Getting a smaller loan than what most banks will offer you is possible through dealers and personal loan lenders, according to Investopedia. The issue is that they usually come with extremely high interest rates. This is especially true if you have sub-par credit. The reason comes back to the lender’s need to make money. With a small, short loan, the interest rate has to be very high for it to make sense for the lender.

If you need a small loan and are okay with paying a high interest rate, you can often do dealer financing. However, this means that you’ll end up paying a lot more for the car over the course of the loan. Often, people seeking small loans with poor credit will end up paying anywhere from 15 to 20 percent interest and sometimes more, according to Auto Credit Express. This means, if you were to finance $3,000 at 15 percent over a 36-month (3-year) loan period, you’d end up spending an $744 in interest alone. That, of course, is if you never paid more than the $104 per month payment and never missed a payment.

What Should You Do?

Man looking closely at a car he will need a small loan forDon't jump into a loan situation, even a small one, without seriously thinking it over. 
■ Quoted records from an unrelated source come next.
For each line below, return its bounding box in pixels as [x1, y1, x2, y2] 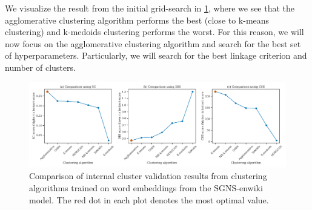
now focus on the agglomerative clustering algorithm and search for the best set [5, 37, 301, 50]
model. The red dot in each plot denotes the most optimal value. [29, 193, 269, 206]
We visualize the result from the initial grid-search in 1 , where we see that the [5, 2, 295, 14]
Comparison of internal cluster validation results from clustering [29, 169, 267, 182]
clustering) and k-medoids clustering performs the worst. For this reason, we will [5, 25, 304, 38]
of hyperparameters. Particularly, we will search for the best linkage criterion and [5, 49, 307, 62]
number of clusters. [5, 61, 76, 73]
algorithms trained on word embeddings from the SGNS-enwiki [29, 181, 263, 194]
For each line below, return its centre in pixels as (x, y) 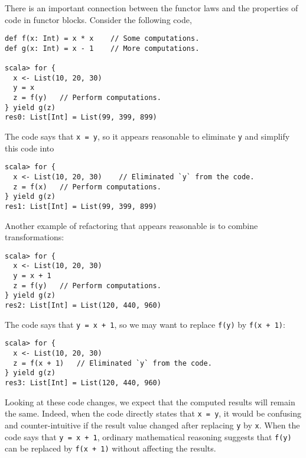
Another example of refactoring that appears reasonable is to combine (131, 225)
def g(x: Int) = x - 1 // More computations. (102, 48)
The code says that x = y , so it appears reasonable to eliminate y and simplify (147, 136)
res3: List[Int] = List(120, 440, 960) (83, 383)
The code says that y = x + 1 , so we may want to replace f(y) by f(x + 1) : (145, 324)
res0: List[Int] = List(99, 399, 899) (81, 117)
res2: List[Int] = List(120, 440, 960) (83, 306)
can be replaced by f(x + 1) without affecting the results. (110, 448)
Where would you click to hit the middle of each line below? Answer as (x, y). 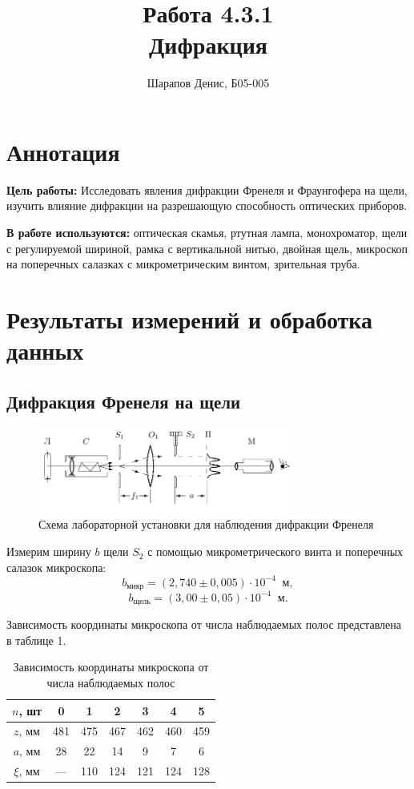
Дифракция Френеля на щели (124, 401)
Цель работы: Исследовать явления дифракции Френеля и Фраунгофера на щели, (207, 189)
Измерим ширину (49, 551)
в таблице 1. (36, 640)
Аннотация (63, 151)
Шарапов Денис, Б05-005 (208, 83)
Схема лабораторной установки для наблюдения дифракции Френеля (206, 524)
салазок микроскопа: (56, 567)
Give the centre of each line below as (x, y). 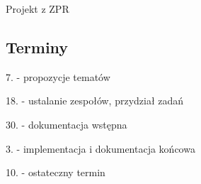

The right move will depend on your own personal situation. In some cases, you'll have no other choice but to get a loan with a high interest rate. However, we'd suggest you to either go with a low interest rate loan from a bank or consider saving up more money and paying cash for a car, if possible. Before you do anything, you should talk with a financial advisor and make sure you really can afford whatever you decide. 

If you do choose to go with a high interest rate loan, try to go with as short of a loan period as you can easily afford. This will minimize the amount of interest you pay over the course of the loan period. Your monthly payment will be higher with a shorter loan period, but you'll pay less overall.